- Episode no.: Season 2 Episode 3
- Directed by: Liz Friedlander
- Written by: Chaz Hawkins
- Cinematography by: John Conroy
- Editing by: Micah Gardner
- Original air date: December 31, 2025
- Running time: 55 minutes

Guest appearances
- Johnny Pemberton as Thaddeus; Michael Cristofer as Elder Cleric Quintus; Kumail Nanjiani as Xander Harkness; Macaulay Culkin as Lacerta Legate; Martha Kelly as Representative Welch; Barbara Eve Harris as Rodriguez; Dallas Goldtooth as Charles Whiteknife; Jon Gries as Biff; Sisa Grey as Yosemite Elder; Justin Theroux as Robert House;

Episode chronology
| ← Previous "The Golden Rule" | Next → "The Demon in the Snow" |
- Fallout season 2

= The Profligate =

"The Profligate" is the third episode of the second season of the American post-apocalyptic drama television series Fallout.
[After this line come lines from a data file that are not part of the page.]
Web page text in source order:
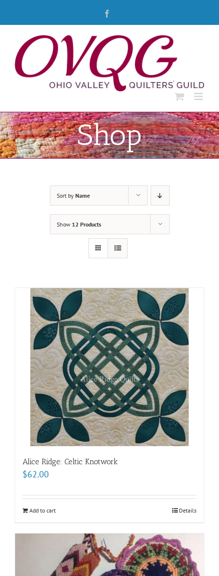
Shop
Sort by Name
Show 12 Products
Alice Ridge: Celtic Knotwork
$62.00
Add to cart Details
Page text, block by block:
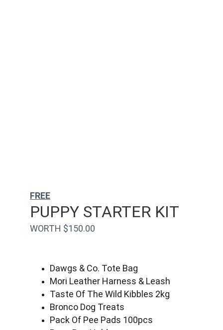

It is the eleventh overall episode of the series and was written by Chaz Hawkins, and directed by Liz Friedlander. It was released on Amazon Prime Video on December 31, 2025.

The series depicts the aftermath of an apocalyptic nuclear exchange in an alternate history of Earth where advances in nuclear technology after World War II led to the emergence of a retrofuturistic society and a subsequent resource war. The survivors took refuge in fallout shelters known as Vaults, built to preserve humanity in the event of nuclear annihilation. The episode expands on Caesar's Legion and the New California Republic (NCR) in the Mojave while also showing Maximus making decisions on the future of the Brotherhood of Steel.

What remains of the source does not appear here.